Я еще не успел ни о чем подумать, наслаждаясь тишиной, влажным чистым ветром и чувством полной независимости от машины с ее причудами. Но тут же мне вспомнилось восхитительное чувство власти над исполинской силой машины, и я сказал:
— Чтобы не стать рабом техники, наверное, надо просто овладеть ею. И тогда ты станешь хозяином.
— А в это время появится новая, еще более совершенная машина, и ты снова ее раб. И ты уже не можешь без нее обойтись. А техника не стоит на месте. Как и всякая идея, брошенная в мир, она растет, развивается, и человек уже не властен остановить ее развитие и даже изменить ее направление. А самое главное, мы уже не можем жить без машины, она захватила нас, и, когда вдруг она нам изменит, как вот та в сущности простая машинка, мы сразу почувствуем свою беспомощность.
С некоторым удивлением слушал я, как он — хозяин большого механизированного хозяйства — проповедует беспомощность человека перед машиной. С удивлением и возмущением, которое я пока сдерживал. Но он неожиданно рассмеялся.
— Недавно мистер Гаррисон изрек истину. Он сказал, что у них машина только предмет бизнеса, у русских она — еще причина пофилософствовать. И я не считаю, что это уж очень плохо. Механизация требует своего осмысливания. Только по-настоящему культурный человек не станет преклоняться перед слепой мощью машины. Идолопоклонство ни в каком виде нас не устраивает.
Внизу, на подъеме из оврага, застряла наша обляпанная грязью машина. А сверху со своего холма смотрит на нас и на все наши злоключения рябая каменная баба.
Я сказал, что преклонения у наших ребят я не замечал, скорее боязнь, которая сменилась непонятным и не совсем обоснованным удальством. В общем, взаимоотношения сложные. А те, кто хоть немного освоился с машиной, начинают ее уважать.

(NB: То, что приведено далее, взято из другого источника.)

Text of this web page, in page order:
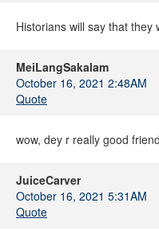
Historians will say that
MeiLangSakalam
October 16, 2021 2:48AM
Quote
wow, dey r really good
JuiceCarver
October 16, 2021 5:31AM
Quote
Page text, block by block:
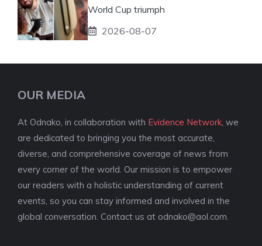
World Cup triumph
2026-08-07
OUR MEDIA
At Odnako, in collaboration with Evidence Network , we
are dedicated to bringing you the most accurate,
diverse, and comprehensive coverage of news from
every corner of the world. Our mission is to empower
our readers with a holistic understanding of current
events, so you can stay informed and involved in the
global conversation. Contact us at odnako@aol.com
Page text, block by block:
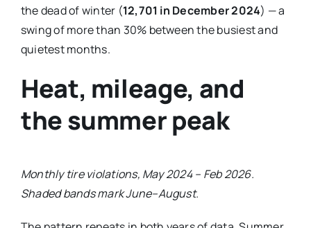
the dead of winter (12,701 in December 2024) — a
swing of more than 30% between the busiest and
quietest months.
Heat, mileage, and
the summer peak
Monthly tire violations, May 2024 – Feb 2026.
Shaded bands mark June–August.
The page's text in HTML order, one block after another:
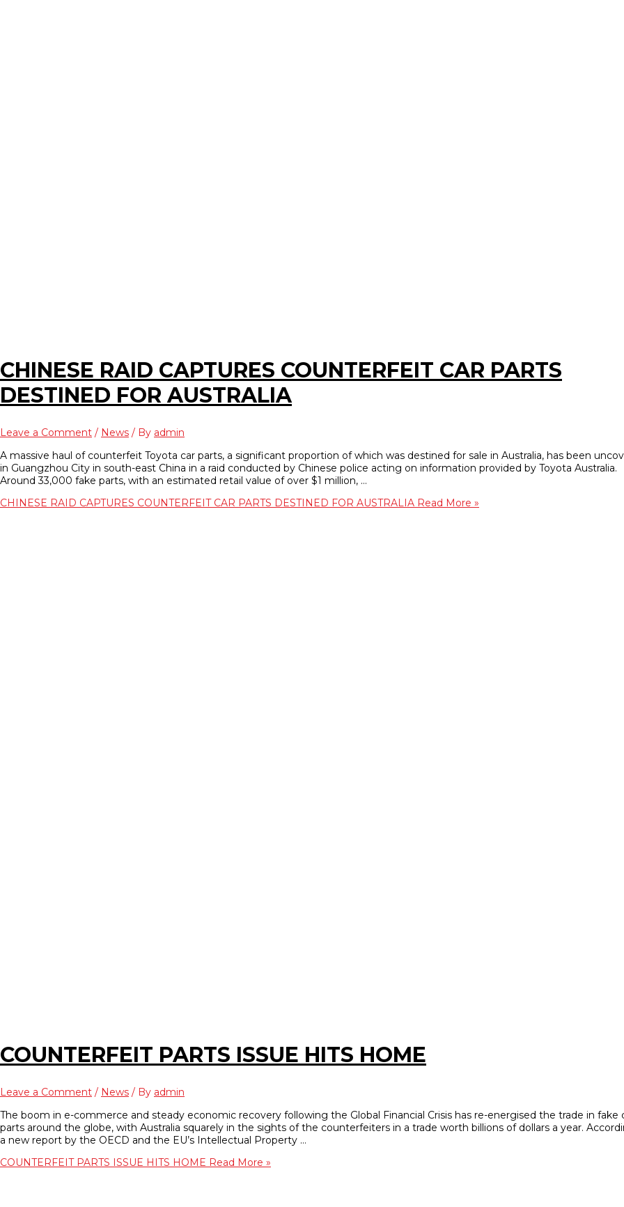
CHINESE RAID CAPTURES COUNTERFEIT CAR PARTS
DESTINED FOR AUSTRALIA
Leave a Comment / News / By admin
A massive haul of counterfeit Toyota car parts, a significant proportion of which was destined for sale in Australia, has been
in Guangzhou City in south-east China in a raid conducted by Chinese police acting on information provided by Toyota Australia.
Around 33,000 fake parts, with an estimated retail value of over $1 million, …
CHINESE RAID CAPTURES COUNTERFEIT CAR PARTS DESTINED FOR AUSTRALIA Read More »
COUNTERFEIT PARTS ISSUE HITS HOME
Leave a Comment / News / By admin
The boom in e-commerce and steady economic recovery following the Global Financial Crisis has re-energised the trade in fake
parts around the globe, with Australia squarely in the sights of the counterfeiters in a trade worth billions of dollars a year.
a new report by the OECD and the EU’s Intellectual Property …
COUNTERFEIT PARTS ISSUE HITS HOME Read More »
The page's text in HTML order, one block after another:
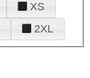
XS
2XL
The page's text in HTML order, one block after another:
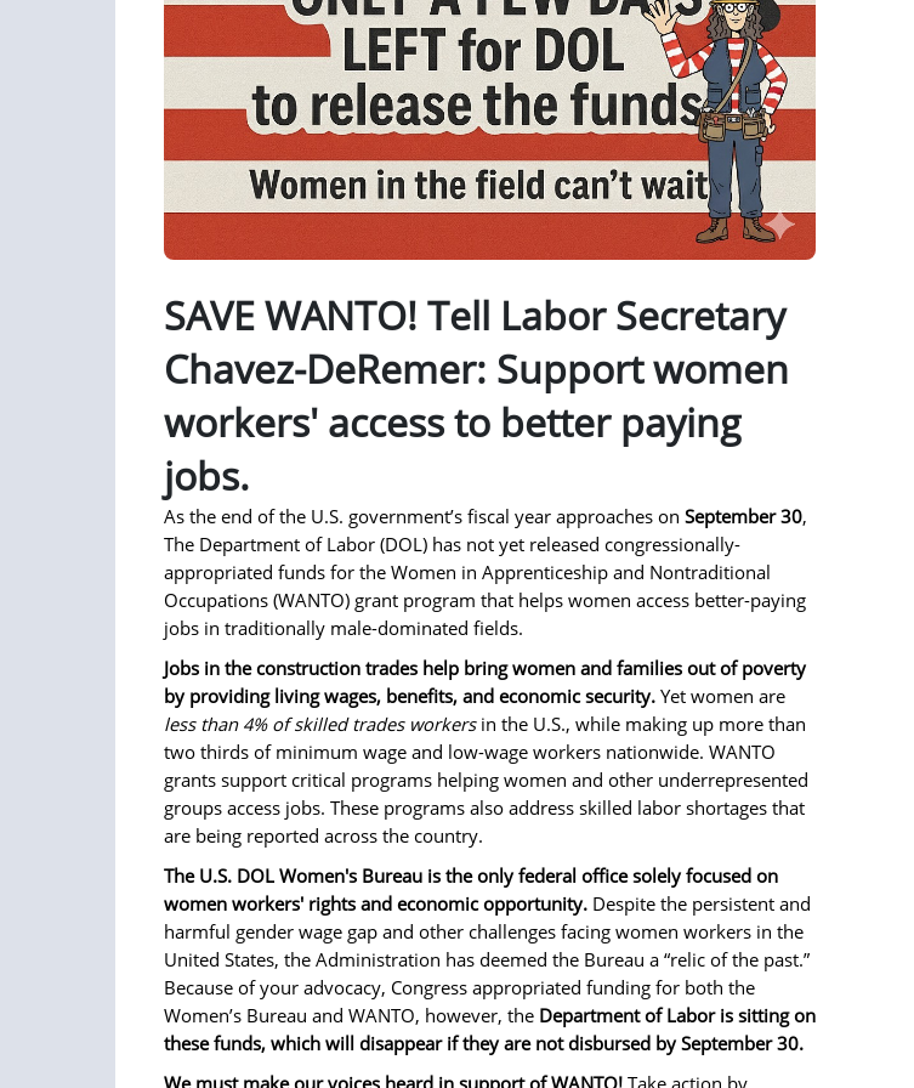
SAVE WANTO! Tell Labor Secretary
Chavez-DeRemer: Support women
workers' access to better paying
jobs.
As the end of the U.S. government’s fiscal year approaches on September 30,
The Department of Labor (DOL) has not yet released congressionally-
appropriated funds for the Women in Apprenticeship and Nontraditional
Occupations (WANTO) grant program that helps women access better-paying
jobs in traditionally male-dominated fields.
Jobs in the construction trades help bring women and families out of poverty
by providing living wages, benefits, and economic security. Yet women are
less than 4% of skilled trades workersin the U.S., while making up more than
two thirds of minimum wage and low-wage workers nationwide. WANTO
grants support critical programs helping women and other underrepresented
groups access jobs. These programs also address skilled labor shortages that
are being reported across the country.
The U.S. DOL Women's Bureau is the only federal office solely focused on
women workers' rights and economic opportunity. Despite the persistent and
harmful gender wage gap and other challenges facing women workers in the
United States, the Administration has deemed the Bureau a “relic of the past.”
Because of your advocacy, Congress appropriated funding for both the
Women’s Bureau and WANTO, however, the Department of Labor is sitting on
these funds, which will disappear if they are not disbursed by September 30.
We must make our voices heard in support of WANTO! Take action by
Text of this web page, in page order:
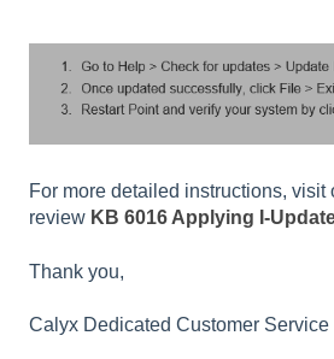
For more detailed instructions, visit
review KB 6016 Applying I-
Thank you,
Calyx Dedicated Customer Service
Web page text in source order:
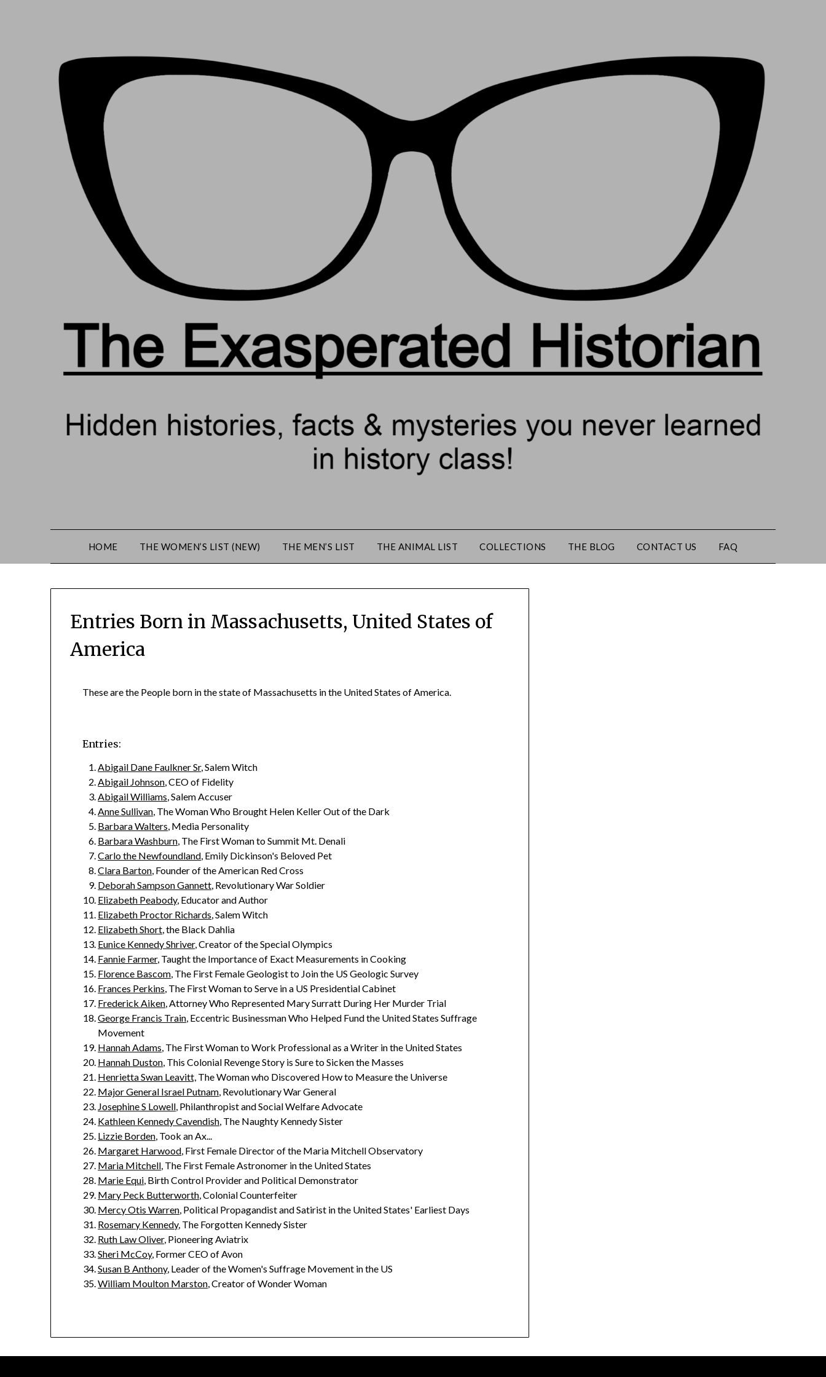
HOME THE WOMEN’S LIST (NEW) THE MEN’S LIST THE ANIMAL LIST COLLECTIONS THE BLOG CONTACT US FAQ
Entries Born in Massachusetts, United States of
America
These are the People born in the state of Massachusetts in the United States of America.
Entries:
Abigail Dane Faulkner Sr, Salem Witch
Abigail Johnson, CEO of Fidelity
Abigail Williams, Salem Accuser
Anne Sullivan, The Woman Who Brought Helen Keller Out of the Dark
Barbara Walters, Media Personality
Barbara Washburn, The First Woman to Summit Mt. Denali
Carlo the Newfoundland, Emily Dickinson's Beloved Pet
Clara Barton, Founder of the American Red Cross
Deborah Sampson Gannett, Revolutionary War Soldier
Elizabeth Peabody, Educator and Author
Elizabeth Proctor Richards, Salem Witch
Elizabeth Short, the Black Dahlia
Eunice Kennedy Shriver, Creator of the Special Olympics
Fannie Farmer, Taught the Importance of Exact Measurements in Cooking
Florence Bascom, The First Female Geologist to Join the US Geologic Survey
Frances Perkins, The First Woman to Serve in a US Presidential Cabinet
Frederick Aiken, Attorney Who Represented Mary Surratt During Her Murder Trial
George Francis Train, Eccentric Businessman Who Helped Fund the United States Suffrage
Movement
Hannah Adams, The First Woman to Work Professional as a Writer in the United States
Hannah Duston, This Colonial Revenge Story is Sure to Sicken the Masses
Henrietta Swan Leavitt, The Woman who Discovered How to Measure the Universe
Major General Israel Putnam, Revolutionary War General
Josephine S Lowell, Philanthropist and Social Welfare Advocate
Kathleen Kennedy Cavendish, The Naughty Kennedy Sister
Lizzie Borden, Took an Ax...
Margaret Harwood, First Female Director of the Maria Mitchell Observatory
Maria Mitchell, The First Female Astronomer in the United States
Marie Equi, Birth Control Provider and Political Demonstrator
Mary Peck Butterworth, Colonial Counterfeiter
Mercy Otis Warren, Political Propagandist and Satirist in the United States' Earliest Days
Rosemary Kennedy, The Forgotten Kennedy Sister
Ruth Law Oliver, Pioneering Aviatrix
Sheri McCoy, Former CEO of Avon
Susan B Anthony, Leader of the Women's Suffrage Movement in the US
William Moulton Marston, Creator of Wonder Woman

— Да, — сказал Ладыгин, — русский мужик всегда относился к машине с уважением и доверием.
Мы взобрались на вершину холма и, подняв головы, разглядывали плоское лицо и странно видящие пустые глаза древней скульптуры. Ладыгин продолжал говорить о том, как трудно проникала сельскохозяйственная машина в деревню, но скоро замолк, а потом заговорил совсем о другом:
— Вот, значит, картина такая: сидит какой-то наш предок и не торопясь долбает камнем по другому камню. Времени у него до черта, никто его не подгоняет, планов не спускает, ни ревизий тебе, ни комиссий, ни бюро, ни занесений в личное дело. Ничего. А он все тюкает да тюкает от восхода до заката. И получилось на века, Был дикий камень, стало произведение искусства. Сколько поколений прошло, сколько сменилось общественных формаций! А она стоит. И при коммунизме будет стоять, и после коммунизма. Бесполезная с практической стороны, а живет. Тебе не приходили когда-нибудь в голову недостойные мысли о том, что все сделанное и завоеванное нами все это временное. Страсти наши, заботы, все наши очень полезные дела. Все это пройдет. Думал так?

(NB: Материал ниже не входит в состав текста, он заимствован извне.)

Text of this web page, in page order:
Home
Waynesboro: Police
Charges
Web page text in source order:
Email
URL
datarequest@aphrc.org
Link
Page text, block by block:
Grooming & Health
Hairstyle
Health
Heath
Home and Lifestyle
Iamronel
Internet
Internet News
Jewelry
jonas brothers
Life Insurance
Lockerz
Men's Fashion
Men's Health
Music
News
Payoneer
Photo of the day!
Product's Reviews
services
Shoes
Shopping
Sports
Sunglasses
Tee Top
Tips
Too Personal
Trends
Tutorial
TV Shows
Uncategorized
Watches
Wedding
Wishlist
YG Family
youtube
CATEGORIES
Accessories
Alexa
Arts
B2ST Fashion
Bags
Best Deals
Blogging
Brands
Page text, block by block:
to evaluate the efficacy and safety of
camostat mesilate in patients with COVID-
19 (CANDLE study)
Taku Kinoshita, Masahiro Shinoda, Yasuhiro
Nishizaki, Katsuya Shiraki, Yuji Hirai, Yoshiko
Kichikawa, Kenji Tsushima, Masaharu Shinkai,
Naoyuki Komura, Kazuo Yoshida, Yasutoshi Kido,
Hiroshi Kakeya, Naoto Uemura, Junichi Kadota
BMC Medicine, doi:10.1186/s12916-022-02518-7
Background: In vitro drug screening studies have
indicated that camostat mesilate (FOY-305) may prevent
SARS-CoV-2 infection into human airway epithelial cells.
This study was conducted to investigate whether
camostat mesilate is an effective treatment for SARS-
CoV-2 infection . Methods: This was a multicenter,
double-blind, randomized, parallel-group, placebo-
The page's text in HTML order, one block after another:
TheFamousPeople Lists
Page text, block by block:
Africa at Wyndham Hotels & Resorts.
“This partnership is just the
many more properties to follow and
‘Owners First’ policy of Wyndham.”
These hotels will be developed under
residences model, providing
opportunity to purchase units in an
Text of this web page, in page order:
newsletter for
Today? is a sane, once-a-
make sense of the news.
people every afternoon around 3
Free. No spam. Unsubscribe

Честно говоря, ни о чем подобном я еще не задумывался, в чем бесхитростно и поспешил признаться.
— И не думай! — посоветовал Ладыгин. — Слабые нервы надо иметь, чтобы так думать. Такие мысли вызывают неуважение к человеку, и тогда появляется унылое представление о том, что человек сам по себе ничего не значит. Куда воткнут, там и вертится во славу родной земли. Чепуха это все. Вот этот дикарь — он считал себя богом, творцом, открывателем, оттого и создавал на века.

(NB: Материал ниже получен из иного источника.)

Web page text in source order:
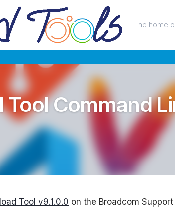
The home
Tool Command
Tool v9.1.0.0 on the Broadcom Support
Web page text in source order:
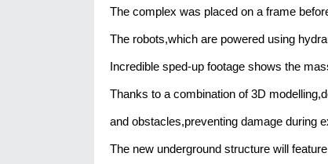
The complex was placed on a frame
The robots,which are powered using
Incredible sped-up footage shows the
Thanks to a combination of 3D
and obstacles,preventing damage during
The new underground structure will
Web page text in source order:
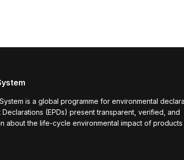
is a global programme for environmental
Declarations (EPDs) present transparent, verified, and
about the life-cycle environmental impact of products
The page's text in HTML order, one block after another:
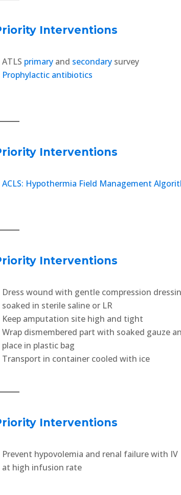
Interventions
ATLS primary and secondary survey
Prophylactic antibiotics
Interventions
ACLS: Hypothermia Field Management
Interventions
Dress wound with gentle compression
soaked in sterile saline or LR
Keep amputation site high and tight
Wrap dismembered part with soaked gauze
place in plastic bag
Transport in container cooled with ice
Interventions
Prevent hypovolemia and renal failure with IV
at high infusion rate
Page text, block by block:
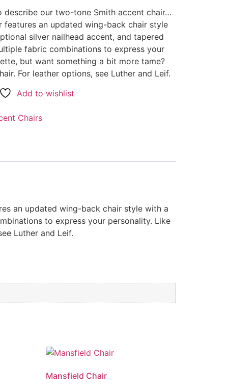
describe our two-tone Smith accent chair…
features an updated wing-back chair style
silver nailhead accent, and tapered
fabric combinations to express your
but want something a bit more tame?
For leather options, see Luther and Leif.
Add to wishlist
Chairs
an updated wing-back chair style with a
to express your personality. Like
Luther and Leif.
Mansfield Chair
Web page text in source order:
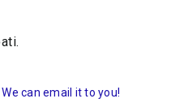
We can email it to you!
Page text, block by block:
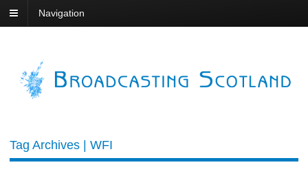
Navigation
Tag Archives | WFI
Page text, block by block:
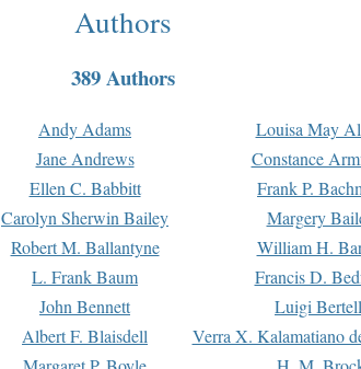
Authors
389 Authors
Andy Adams Louisa May
Jane Andrews Constance
Ellen C. Babbitt Frank P.
Carolyn Sherwin Bailey Margery
Robert M. Ballantyne William H.
L. Frank Baum Francis D.
John Bennett Luigi
Albert F. Blaisdell Verra X. Kalamatiano
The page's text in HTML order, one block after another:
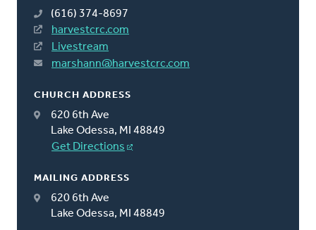
(616) 374-8697
harvestcrc.com
Livestream
marshann@harvestcrc.com
CHURCH ADDRESS
620 6th Ave
Lake Odessa, MI 48849
Get Directions
MAILING ADDRESS
620 6th Ave
Lake Odessa, MI 48849

Он похлопывал каменную бабу то крутому бедру с таким видом, будто это он сам только что выдолбил такое вечное чудо. Создал на удивление и, может быть, в назидание всему миру. Бог в кожаной желтой куртке и заляпанных дорожной грязью сапогах. А возле него топтался другой бог, тоже в грязных сапогах, и задумчиво отколупывал от черного грубошерстного пальто подсыхающие суглинистые нашлепки шоколадного цвета.